Deep Learning Convolutions by Parts
Let's look at the typical convolutions used in deep learning and how we write them. Given some kernel $\mathbf{q}$ and vector $\mathbf{x}$ we have the following:
- a strided convolution with stride $k$ is $\downarrow_k\!(\mathbf{q} * \mathbf{x})$,
- a dilated convolution with factor $k$ is $(\uparrow_k\!\mathbf{q}) * \mathbf{x}$,
- a transposed convolution with stride $k$ is $ \mathbf{q} * (\uparrow_k\!\mathbf{x})$
Let's rearrange the transposed convolution a bit: $$ \mathbf{q} * (\uparrow_k\!\mathbf{x}) \; = \; \mathbf{q} * (\downarrow_k^T\!\mathbf{x}) \; = \; (\uparrow_k\!(\mathbf{q}*)^T)^T\mathbf{x} $$
In this notation $(\mathbf{q}*)$ must be read as an operator, i.e. it abstracts convolving something with kernel $\mathbf{q}$. Or written in matrix operations (example):
$$ \begin{align} \mathbf{q} * (\uparrow_k\!\mathbf{x}) & = \left( \begin{array}{cccc} q_1 & q_0 & 0 & 0 \\ q_2 & q_1 & q_0 & 0 \\ 0 & q_2 & q_1 & q_0 \\ 0 & 0 & q_2 & q_1 \\ \end{array} \right) \left( \begin{array}{cc} 1 & 0 \\ 0 & 0 \\ 0 & 1 \\ 0 & 0 \\ \end{array} \right) \left( \begin{array}{c} x_0\\ x_1\\ \end{array} \right) \\ & = \left( \begin{array}{cccc} q_1 & q_2 & 0 & 0 \\ q_0 & q_1 & q_2 & 0 \\ 0 & q_0 & q_1 & q_2 \\ 0 & 0 & q_0 & q_1 \\ \end{array} \right)^T \left( \begin{array}{cccc} 1 & 0 & 0 & 0\\ 0 & 0 & 1 & 0\\ \end{array} \right)^T \left( \begin{array}{c} x_0\\ x_1\\ \end{array} \right) \\ & = \left( \left( \begin{array}{cccc} 1 & 0 & 0 & 0\\ 0 & 0 & 1 & 0\\ \end{array} \right) \left( \begin{array}{cccc} q_1 & q_2 & 0 & 0 \\ q_0 & q_1 & q_2 & 0 \\ 0 & q_0 & q_1 & q_2 \\ 0 & 0 & q_0 & q_1 \\ \end{array} \right) \right)^T \left( \begin{array}{c} x_0\\ x_1\\ \end{array} \right) \\ & = (\uparrow_k\!(\mathbf{q}*)^T)^T\mathbf{x} \end{align} $$
As one can see the is the transposed operation, thus, the name.
Connection to Nearest Neighbor Upsampling
Another common approach found in convolutional networks is upsampling with some built-in form of interpolation. Let's take upsampling by factor 2 with a simple repeat interpolation. This can be written as $\uparrow_2\!(1\;1) * \mathbf{x}$. If we also add a learnable kernel $\mathbf{q}$ to this we have $\uparrow_2\!(1\;1) * \mathbf{q} * \mathbf{x}$. The convolutions can be combined, e.g. for $\mathbf{q}=(q_0\;q_1\;q_2)$, we have $$(1\;1) * \mathbf{q} = (q_0\;\;q_0\!\!+\!q_1\;\;q_1\!\!+\!q_2\;\;q_2),$$
i.e. we can replace a repeat upsampler with factor 2 and a convolution with a kernel of size 3 by a transposed convolution with kernel size 4. This transposed convolution has the same "interpolation capacity" but would be able to learn better matching interpolations.

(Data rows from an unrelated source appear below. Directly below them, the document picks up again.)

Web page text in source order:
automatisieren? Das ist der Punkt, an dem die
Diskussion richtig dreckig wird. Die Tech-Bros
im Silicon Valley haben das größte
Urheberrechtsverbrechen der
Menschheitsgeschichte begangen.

Conclusions and Final Remarks
I hope I could clarify some common convolutions found in deep learning a bit by taking them apart in the fundamental operations.
I didn't cover pooling here. But this is just a nonlinear downsampler and can be treated within this notation as well.